IX. Em face do exposto, não pode subsistir qualquer dúvida de que a hipoteca sobre a fração autónoma dos autos, para garantia da quantia pecuniária emprestada pela C foi transmitida para D e E, os quais são os credores exequentes no processo de execução sumária nº 3707/19.5T8OER a que respeita a certidão emitida pelo Tribunal Judicial da Comarca de ….
X. Sendo que a execução foi extinta por pagamento da quantia exequenda, conforme sentença transitada em julgado e certificada.
XI. Conforme resulta dos art.ºs 686.º e 687.º/Cód. Civil, não podem subsistir hipotecas sem terem dívidas subjacentes.
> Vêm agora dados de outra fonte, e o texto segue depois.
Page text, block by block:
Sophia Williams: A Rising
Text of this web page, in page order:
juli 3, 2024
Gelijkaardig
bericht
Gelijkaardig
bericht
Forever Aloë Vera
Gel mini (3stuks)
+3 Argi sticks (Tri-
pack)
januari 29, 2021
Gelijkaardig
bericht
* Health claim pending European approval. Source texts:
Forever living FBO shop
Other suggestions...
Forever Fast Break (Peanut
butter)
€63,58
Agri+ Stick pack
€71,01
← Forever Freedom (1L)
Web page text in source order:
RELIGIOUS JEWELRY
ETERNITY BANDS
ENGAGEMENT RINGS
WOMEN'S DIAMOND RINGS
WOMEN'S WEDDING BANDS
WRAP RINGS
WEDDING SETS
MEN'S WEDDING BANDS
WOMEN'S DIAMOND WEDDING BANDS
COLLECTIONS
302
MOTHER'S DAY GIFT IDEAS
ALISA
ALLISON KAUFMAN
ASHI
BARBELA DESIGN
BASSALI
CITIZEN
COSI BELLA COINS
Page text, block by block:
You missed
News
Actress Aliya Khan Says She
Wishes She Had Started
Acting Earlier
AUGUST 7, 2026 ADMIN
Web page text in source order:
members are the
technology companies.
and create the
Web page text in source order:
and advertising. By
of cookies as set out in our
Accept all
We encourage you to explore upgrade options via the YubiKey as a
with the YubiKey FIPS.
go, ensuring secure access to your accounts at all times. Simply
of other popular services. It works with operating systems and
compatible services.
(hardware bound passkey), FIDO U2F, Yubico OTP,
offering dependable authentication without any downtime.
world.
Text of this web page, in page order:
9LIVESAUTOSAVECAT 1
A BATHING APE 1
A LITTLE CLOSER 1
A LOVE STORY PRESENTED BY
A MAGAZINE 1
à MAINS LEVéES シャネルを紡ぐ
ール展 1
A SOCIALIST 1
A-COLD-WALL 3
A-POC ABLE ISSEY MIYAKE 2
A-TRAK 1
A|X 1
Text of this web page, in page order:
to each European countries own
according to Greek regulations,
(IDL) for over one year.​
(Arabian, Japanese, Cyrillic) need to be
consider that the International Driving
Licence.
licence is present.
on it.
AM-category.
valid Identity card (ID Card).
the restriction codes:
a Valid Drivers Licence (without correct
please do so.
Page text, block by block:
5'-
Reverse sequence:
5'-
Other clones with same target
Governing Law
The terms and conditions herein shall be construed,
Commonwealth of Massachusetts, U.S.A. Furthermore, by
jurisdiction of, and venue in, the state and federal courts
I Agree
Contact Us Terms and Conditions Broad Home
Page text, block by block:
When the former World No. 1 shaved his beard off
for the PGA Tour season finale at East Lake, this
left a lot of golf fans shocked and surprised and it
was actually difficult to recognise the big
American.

XII. O despacho e a sentença recorrida violaram os art.ºs 686.º, 687.º e 730.º do C. Civil, assim como o art.º 13.º/CRP.
XIII. Pelo que deve ser averbado o cancelamento da hipoteca registada a favor de D e E a que se reporta o Averbamento - Ap. 36/951129.
Termos em que, com o douto suprimento de V. Exas Senhores Desembargadores, deverá ser dado provimento ao presente recurso, revogando-se a douta sentença recorrida e substituindo- se por outra que determine que seja averbado o registo do cancelamento da hipoteca registada a favor de D e E, a que se reporta o AVERB. - Ap. 36 de 1995/11/29.
*
O recurso foi admitido como sendo de apelação, com subida de imediato, nos autos e efeito suspensivo.
Corridos os vistos legais, cumpre decidir.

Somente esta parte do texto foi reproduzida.